━━━ Data under study
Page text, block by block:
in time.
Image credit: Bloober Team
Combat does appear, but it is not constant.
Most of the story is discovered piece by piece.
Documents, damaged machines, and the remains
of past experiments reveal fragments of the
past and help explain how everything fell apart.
━━━━━━
Go through the records and set every one down exactly.

Worked solution
Page text, block by block:
in time.
Image credit: Bloober Team
Combat does appear, but it is not constant.
Most of the story is discovered piece by piece.
Documents, damaged machines, and the remains
of past experiments reveal fragments of the
past and help explain how everything fell apart.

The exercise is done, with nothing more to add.